Podemos orientar a Quaresma a partir de uma realidade profunda que nos constitui: o desejo. O desejo faz-nos a todos iguais. Todos aspiramos indefetivelmente à felicidade. E de facto a vida pode ser considerada como uma busca constante de caminhos para a nossa plenitude, que põe em ação todas as energias humanas. Mas, nessa busca, encontramo-nos com a misteriosa realidade da nossa divisão interior, isto é, a inclinação para o mal, embora querendo fazer o bem. S. Paulo utiliza dois termos opostos para expressar esse conflito interior em nós: a carne e o espírito. A carne produz obras de morte e o espírito frutos de vida (Gal 5). Para verificar que isto é verdade, basta olhar para nós próprios e para o mundo em que vivemos.

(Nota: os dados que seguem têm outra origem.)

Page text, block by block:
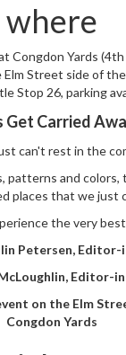
where
Congdon Yards
Street side of
Stop 26, parking
Get Carried
can't rest in the
patterns and
places that we just
the very
Petersen, Editor-
Editor-
on the Elm
Congdon Yards
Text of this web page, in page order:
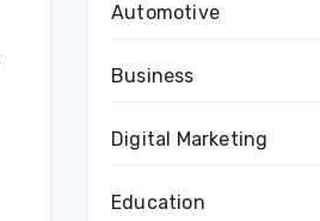
Automotive
Business
Digital Marketing
Education
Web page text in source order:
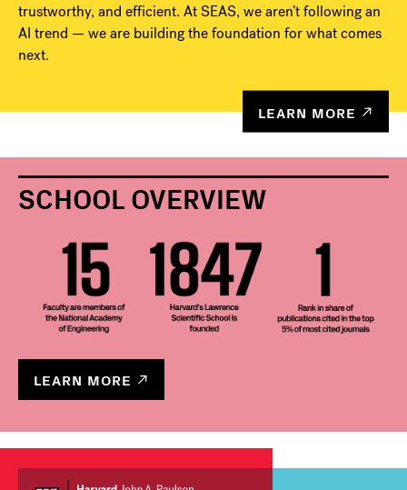
trustworthy, and efficient. At SEAS, we aren’t following an
AI trend — we are building the foundation for what comes
next.
LEARN MORE
SCHOOL OVERVIEW
LEARN MORE
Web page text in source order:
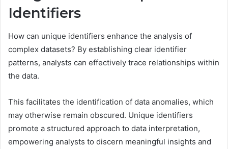
Identifiers
How can unique identifiers enhance the analysis of
complex datasets? By establishing clear identifier
patterns, analysts can effectively trace relationships within
the data.
This facilitates the identification of data anomalies, which
may otherwise remain obscured. Unique identifiers
promote a structured approach to data interpretation,
empowering analysts to discern meaningful insights and
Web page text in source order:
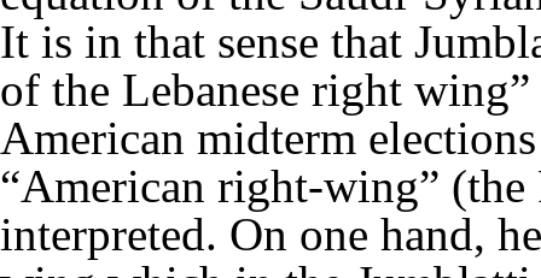
It is in that sense that
of the Lebanese right
American midterm
“American right-wing” (the
interpreted. On one hand,
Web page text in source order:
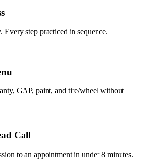
Every step practiced in sequence.
GAP, paint, and tire/wheel without
Call
to an appointment in under 8 minutes.
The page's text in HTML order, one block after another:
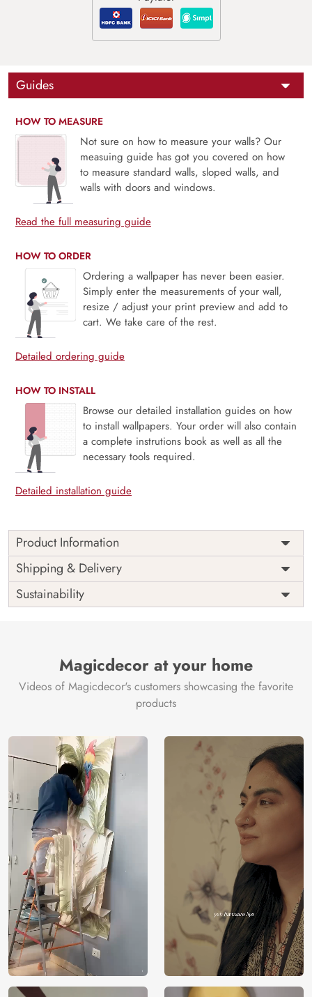
Guides
HOW TO MEASURE
Not sure on how to measure your walls? Our
measuing guide has got you covered on how
to measure standard walls, sloped walls, and
walls with doors and windows.
Read the full measuring guide
HOW TO ORDER
Ordering a wallpaper has never been easier.
Simply enter the measurements of your wall,
resize / adjust your print preview and add to
cart. We take care of the rest.
Detailed ordering guide
HOW TO INSTALL
Browse our detailed installation guides on how
to install wallpapers. Your order will also contain
a complete instrutions book as well as all the
necessary tools required.
Detailed installation guide
Product Information
The 3D Flower design with super bright color, with an
elegant touch to make your room alive. It is best suitable
for bedroom and other highlighted areas. These
customized wallpapers are made with a specialized formula
Wallpapers are always best for quick customization of the
ambiance, be it your bedroom or your office, and the icing
on the cake is the 3D Customization which can be done
using our 3D Wallpaper which makes sure you have the
Rs. 99/sq.ft.
Shipping
Free
Country of
India
Manufacture
India
Manufacturer
Magic
Decor ™
Shipping & Delivery
Sustainability
Magicdecor at your home
Videos of Magicdecor's customers showcasing the favorite
products
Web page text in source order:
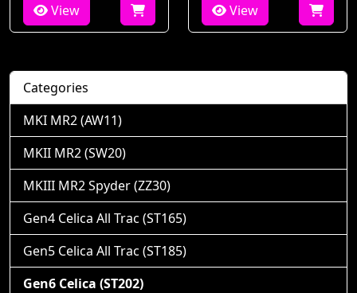
View View
Categories
MKI MR2 (AW11)
MKII MR2 (SW20)
MKIII MR2 Spyder (ZZ30)
Gen4 Celica All Trac (ST165)
Gen5 Celica All Trac (ST185)
Gen6 Celica (ST202)
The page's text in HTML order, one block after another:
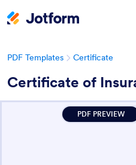
PDF Templates Certificate
Certificate of
PDF PREVIEW
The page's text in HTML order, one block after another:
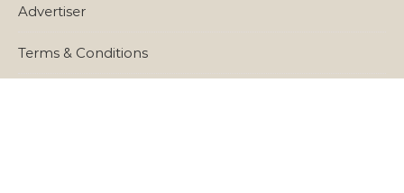
Advertiser
Terms & Conditions
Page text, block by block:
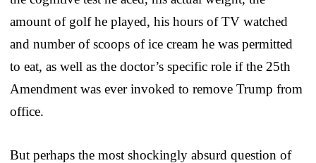
amount of golf he played, his hours of TV watched
and number of scoops of ice cream he was permitted
to eat, as well as the doctor’s specific role if the 25th
Amendment was ever invoked to remove Trump from
office.
But perhaps the most shockingly absurd question of
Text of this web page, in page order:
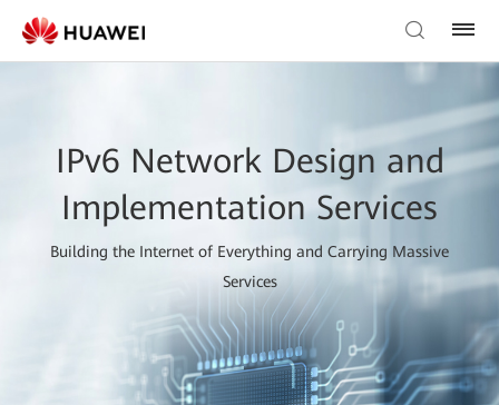
IPv6 Network Design and
Implementation Services
Building the Internet of Everything and Carrying Massive
Services
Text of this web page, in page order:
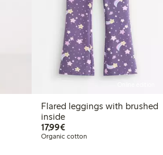
Flared leggings with brushed
inside
17,99€€17.99
Organic cotton
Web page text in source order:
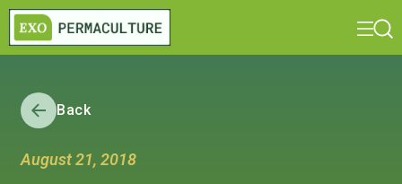
Back
August 21, 2018
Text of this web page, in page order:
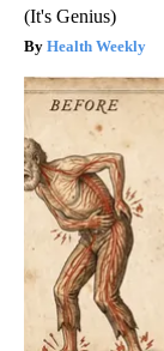
(It's Genius)
Health Weekly
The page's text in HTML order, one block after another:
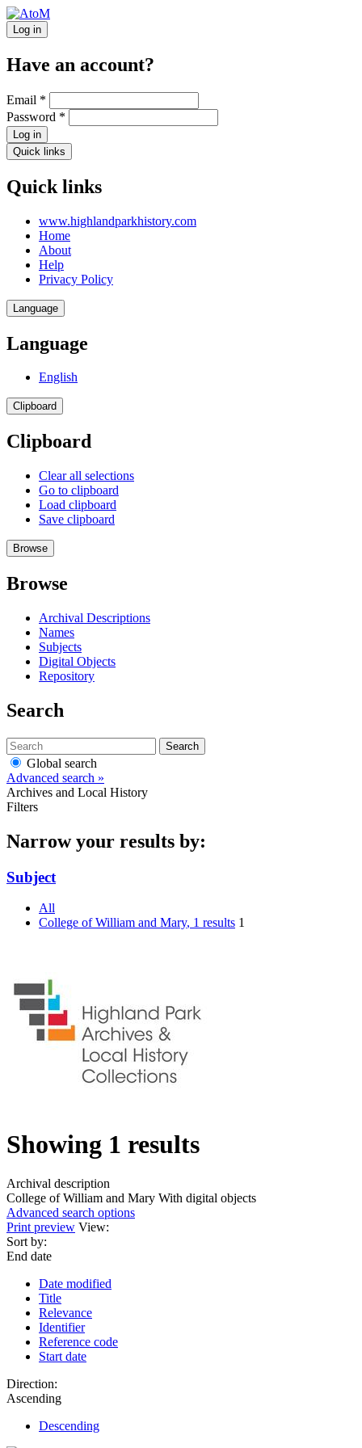
Log in
Have an account?
Email *
Password *
Log in
Quick links
Quick links
www.highlandparkhistory.com
Home
About
Help
Privacy Policy
Language
Language
English
Clipboard
Clipboard
Clear all selections
Go to clipboard
Load clipboard
Save clipboard
Browse
Browse
Archival Descriptions
Names
Subjects
Digital Objects
Repository
Search
Search
Global search
Advanced search »
Archives and Local History
Filters
Narrow your results by:
Subject
All
College of William and Mary, 1 results 1
Showing 1 results
Archival description
College of William and Mary With digital objects
Advanced search options
Print preview View:
Sort by:
End date
Date modified
Title
Relevance
Identifier
Reference code
Start date
Direction:
Ascending
Descending
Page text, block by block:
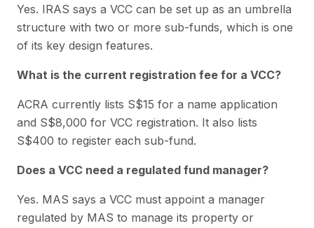
Yes. IRAS says a VCC can be set up as an umbrella
structure with two or more sub-funds, which is one
of its key design features.
What is the current registration fee for a VCC?
ACRA currently lists S$15 for a name application
and S$8,000 for VCC registration. It also lists
S$400 to register each sub-fund.
Does a VCC need a regulated fund manager?
Yes. MAS says a VCC must appoint a manager
regulated by MAS to manage its property or
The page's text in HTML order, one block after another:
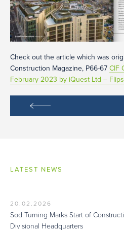
Check out the article which was
Construction Magazine, P66-67 CIF
February 2023 by iQuest Ltd –
LATEST NEWS
20.02.2026
Sod Turning Marks Start of
Divisional Headquarters
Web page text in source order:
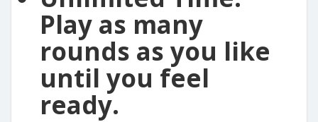
Play as many
rounds as you like
until you feel
ready.
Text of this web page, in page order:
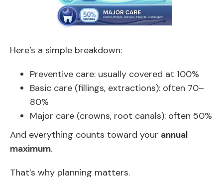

Por isso, a história da Humanidade, desde as suas origens, pode ser considerada como “uma dura batalha contra o poder das trevas” (GS 37). Com grandes esforços e com a ajuda da graça de Deus, o ser humano deve lutar continuamente para vencer o mal e aderir ao bem. Jesus manifesta a necessidade dessa luta mediante imagens: “Como é estreita a porta e apertado o caminho que leva à vida! E são poucos os que o encontram” (Mt 7, 14). Qualquer pessoa honesta, com fé religiosa ou sem ela, entende que não existe alternativa. É preciso lutar contra o mal, se nos queremos salvar pessoalmente e salvar a família humana. Muitos, porém, recusam-se a essa luta; outros, até os melhores, com frequência cansam-se. Mas Jesus diz abertamente: “Esforçai-vos por entrar pela porta estreita” (Lc 13,24).
Os cristãos têm como potente motivação para esse combate o triunfo de Jesus Cristo, que alcançou a meta que o coração humano tão ardentemente deseja. O Batismo já nos uniu a Cristo, na sua morte e ressurreição. Por isso, em certo modo já alcançámos essa meta com Ele. Estamos salvos na esperança, mas precisamos de continuar e concluir o caminho. A Quaresma conduz-nos à Páscoa, celebração desses mistérios da nossa salvação. Nesse sentido, a Quaresma é como que uma parábola da vida do cristão, que caminha na esperança do encontro com Deus como plenitude da vida. No seu início, ao serem-nos impostas as cinzas, recebemos um convite imperativo: convertei-vos!
Converter-se significa mudar de mentalidade, atitudes e conduta, o qual se faz possível pela graça de Deus e pelo esforço da nossa parte, que são duas realidades inseparáveis. Cada vez que damos morte, em nós ou fora de nós, a alguma manifestação do mal, a Páscoa está a acontecer. Assim, morremos para viver e para dar vida ao mundo; vamos eliminando os obstáculos que nos afastam da ansiada plenitude e potenciando a força do amor, que edifica a fraternidade humana. Entremos, pois, com determinação, pelo caminho apertado que leva à vida, neste itinerário quaresmal.